D’autres avancent plus lentement, retenus par des seuils invisibles, maintenus dans une zone d’incertitude.
Exister socialement suppose d’être reconnu.
Cette reconnaissance ne relève pas d’un simple regard posé sur un corps. Elle résulte d’un ensemble de règles qui organisent l’apparition du réel, qui trient ce qui peut être vu, nommé, admis. La norme ne se contente pas d’évaluer. Elle produit les conditions mêmes de la visibilité. Elle façonne ce qui devient intelligible, ce qui s’impose comme allant de soi, ce qui peut circuler sans être interrogé.
Le genre agit à ce niveau. Il opère silencieusement. Il oriente la perception, structure l’interprétation, stabilise certaines formes de corps tout en fragilisant d’autres. Il trace des lignes de lisibilité qui décident de l’accès à l’espace commun. Certains corps s’inscrivent sans friction dans ces lignes. Ils sont perçus comme naturels, cohérents, évidents. D’autres apparaissent sous le signe du doute, de l’anomalie ou de l’excès. Ils deviennent objets de surveillance, de correction ou d’exclusion. La frontière ne se donne jamais comme une interdiction explicite. Elle fonctionne par sélection. Elle distribue la valeur des présences. Elle autorise certaines vies à se déployer pleinement tandis que d’autres restent conditionnelles. Être reconnu ouvre une place. Être maintenu hors reconnaissance produit une forme d’effacement progressif. La marginalité ne surgit pas spontanément. Elle est fabriquée par des dispositifs qui décident de ce qui mérite attention, protection, continuité. La société stabilise des modèles de corps recevables. Tout ce qui s’en écarte se trouve déplacé vers les bords. Cette mise à distance ne passe pas toujours par le rejet frontal. Elle s’exerce aussi par la tolérance minimale, par l’assignation à une visibilité restreinte. La reconnaissance n’est jamais neutre. Elle engage une politique des vies. Elle décide quelles existences bénéficient d’une évidence immédiate et lesquelles doivent constamment se justifier. La matérialité du corps n’échappe pas à cette organisation.

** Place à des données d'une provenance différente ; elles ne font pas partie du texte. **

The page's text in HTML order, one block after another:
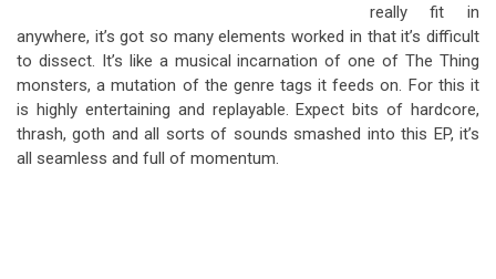
really fit in
anywhere, it’s got so many elements worked in that it’s difficult
to dissect. It’s like a musical incarnation of one of The Thing
monsters, a mutation of the genre tags it feeds on. For this it
is highly entertaining and replayable. Expect bits of hardcore,
thrash, goth and all sorts of sounds smashed into this EP, it’s
all seamless and full of momentum.

Elle est travaillée en amont, avant toute prise de parole. La norme classe, ordonne, hiérarchise. Elle agit en amont des discours explicites, dans les gestes ordinaires, dans les évidences partagées. Certains corps occupent le centre sans y penser. D’autres sont relégués dans des zones périphériques, là où la reconnaissance reste précaire.
Être lisible socialement ouvre l’accès aux droits, aux protections, à la continuité d’existence. L’illisibilité expose à la mise à l’écart et à la violence. Il y a des corps pleinement reconnus. Il y a des corps rendus incertains. Le genre organise cette asymétrie, en structurant l’inégalité des conditions d’existence. La reconnaissance confère une dignité sociale. Son refus produit des formes d’exclusion durables. Certains corps franchissent les seuils sans effort. D’autres demeurent à l’extérieur, maintenus dans l’attente. La norme agit comme une frontière invisible. Elle délimite l’espace du possible. Elle décide qui peut apparaître, persister, être soutenu.
Elle décide aussi quelles présences restent exposées à la disparition.